Based on Table 3, the Spearman correlation test results show that digital game addiction (p = 0.00), playtime (p = 0.00), and craniovertebral angle (CVA) (p = 0.00) have a significant correlation with musculoskeletal disorders in Indonesian’s esports players. The r value shows that digital game addiction (r = 0.503) and playtime (r = 0.405) have a strong correlation, while the craniovertebral angle (r = -0.378) has a moderate correlation with musculoskeletal disorders [⁴⁰]. The results of the ordinal regression analysis indicated that digital game addiction, playtime, and craniovertebral angle (CVA) showed significant correlations with musculoskeletal disorders (p = 0.000) in Indonesian esports players. Collectively, these three variables explained 32.7% of the variance in musculoskeletal disorders. The remaining 67.3% may be attributed to other factors not examined in this study. Among these, digital game addiction had the strongest correlation (p = 0.000), followed by craniovertebral angle (p = 0.001) and playtime (p = 0.038).

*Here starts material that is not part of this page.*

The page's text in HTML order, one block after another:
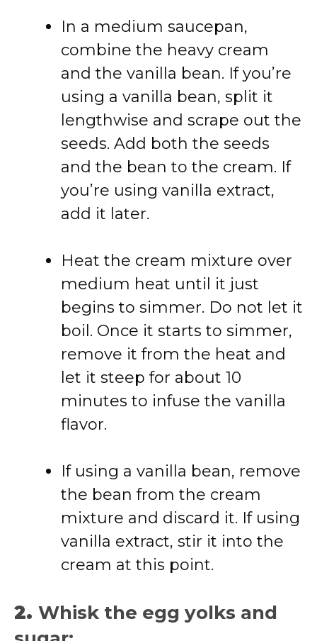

Table 3 Correlation and ordinal regression analysis of musculoskeletal disorders with digital game addiction, duration of gameplay, and craniovertebral angle.

Variables	MSDs
	Spearman’s Correlation		Ordinal Regression
	Sig (p)	r	Sig (p)		R²
Digital Game Addiction	.00	.503	.000	.000	.327
Playtime	.00	.405	.038
CVA	.00	-.378	.001

Note. * Significant at p < 0.05. Key: r: Correlation Coefficient, R2: Coefficient of Determination, CVA: Craniovertebral Angle, MSDs: Musculoskeletal Disorders.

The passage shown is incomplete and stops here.